Have you ever played the Diabetes Card? – by Helen May

There are very few advantages in having diabetes. It is a pest. Whilst it never stops me doing what I want, it often gets in the way or means things take longer, or I’m not able to enjoy them as much as I want.

Sure, I am lucky to get an annual (ish) health check and I feel I get my fair share back from taxes, but it is very rare that I get to take advantage of having diabetes. Actually, I have only taken advantage of my diabetes once and that was on a flight home recently.

Our flight had been diverted. Given I take at least ten flights each year, it is surprising that this was the first time I had experienced a diversion. But, instead of landing in Bristol, we landed in Bournemouth. The airline handled the disruption very well, keeping us informed and, eventually, got us back to Bristol. We were five hours late, but at least we were able to get home that day.

Five hours is a long delay at the best of times. But five hours without food is a very long time. We were travelling on a budget airline and had decided to have lunch once we landed. Unfortunately, there was no food option in Bournemouth airport … or, if there was, we never got to see it and it would not have provided enough food for the arrival of three unscheduled planes.

Once we landed, I knew we had at least another four hours before I saw food. I’m not obsessed by food, but I like my food and I am not a happy bunny when I am hungry. If I have not eaten for four hours, I am less like a happy bunny and more like the Vampire Rabbit of Newcastle. So, I knew I was going to have a problem and, if it wasn’t sorted, so would the people around me.

I surveyed my choices: I could walk to the nearest eatery, wherever that was, and make my own way back to my car at Bristol airport 70 miles away, with my luggage. Or, I could plead. I went for the latter option: I was going to plead. But I needed a bargaining chip. “Feed me or else I am going to get very grumpy” is not the best place to start. And I had a good idea there was not enough food for everyone on the plane, so I had to come up with something which made me unique and for which I would get some sympathy.
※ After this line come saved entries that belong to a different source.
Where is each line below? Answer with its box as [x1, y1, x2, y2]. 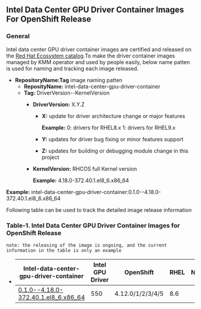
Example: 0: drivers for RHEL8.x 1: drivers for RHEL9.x [41, 124, 176, 131]
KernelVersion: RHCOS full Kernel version [32, 165, 138, 172]
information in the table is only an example [6, 247, 121, 253]
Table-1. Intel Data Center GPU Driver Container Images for [6, 221, 181, 229]
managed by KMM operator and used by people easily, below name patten [6, 58, 190, 65]
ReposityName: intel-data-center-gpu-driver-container [23, 83, 160, 90]
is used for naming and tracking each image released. [6, 65, 139, 72]
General [6, 32, 30, 41]
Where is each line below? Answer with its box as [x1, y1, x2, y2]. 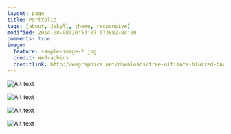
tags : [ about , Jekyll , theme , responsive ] [7, 23, 131, 29]
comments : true [7, 36, 51, 42]
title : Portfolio [7, 16, 57, 23]
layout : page [7, 10, 45, 17]
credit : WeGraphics [13, 55, 69, 62]
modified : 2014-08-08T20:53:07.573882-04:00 [7, 29, 137, 36]
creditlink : [13, 61, 48, 68]
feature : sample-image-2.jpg [13, 49, 97, 55]
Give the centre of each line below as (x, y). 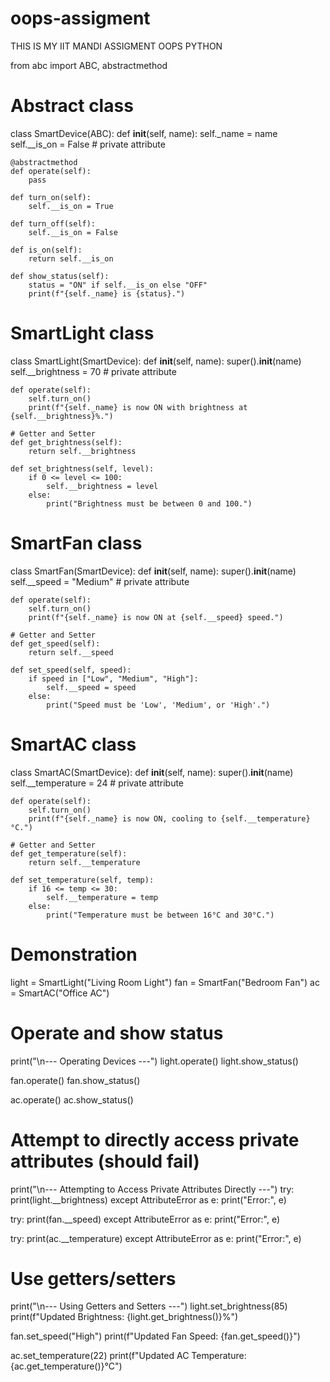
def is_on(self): (46, 250)
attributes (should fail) (105, 1161)
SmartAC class (73, 744)
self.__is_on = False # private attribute (88, 144)
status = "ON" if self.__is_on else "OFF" (118, 285)
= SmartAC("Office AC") (60, 993)
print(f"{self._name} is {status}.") (107, 293)
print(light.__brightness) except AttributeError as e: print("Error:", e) (148, 1199)
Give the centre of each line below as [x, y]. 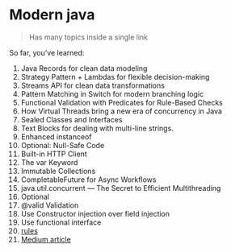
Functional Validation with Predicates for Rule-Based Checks [122, 102]
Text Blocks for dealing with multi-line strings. [97, 128]
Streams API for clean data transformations [92, 85]
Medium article [46, 239]
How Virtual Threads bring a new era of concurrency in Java [122, 111]
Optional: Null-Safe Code [63, 145]
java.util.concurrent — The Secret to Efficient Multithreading [121, 188]
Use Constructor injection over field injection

So I played my Diabetes Card.

I politely explained that I had diabetes and would struggle if I was not able to get any food in the next couple of hours.

This was perfectly true: I definitely have diabetes and I would definitely struggle if I didn’t eat soon. However, the two facts were not exactly related: I am able to manage my diabetes when I don’t eat; that’s the advantage of carb counting. But the lovely guy I spoke to did not know this and, to avoid having to deal with me later, provided a couple of muffins to tide me over whilst requesting I kept it quiet because there were not enough to go around.

Eventually, I got home with a tale to tell about my return trip and some thoughts about playing my Diabetes Card. I was definitely much happier than I would have been without that muffin, but was I right to play the Diabetes Card? Maybe. Had I taken advantage of the kind chap’s ignorance of diabetes? Definitely. Should the airline have provided food? Probably, but they had a difficult job to do as it was without worrying about feeding us all. What would someone else do in my position? I don’t know. What do you think?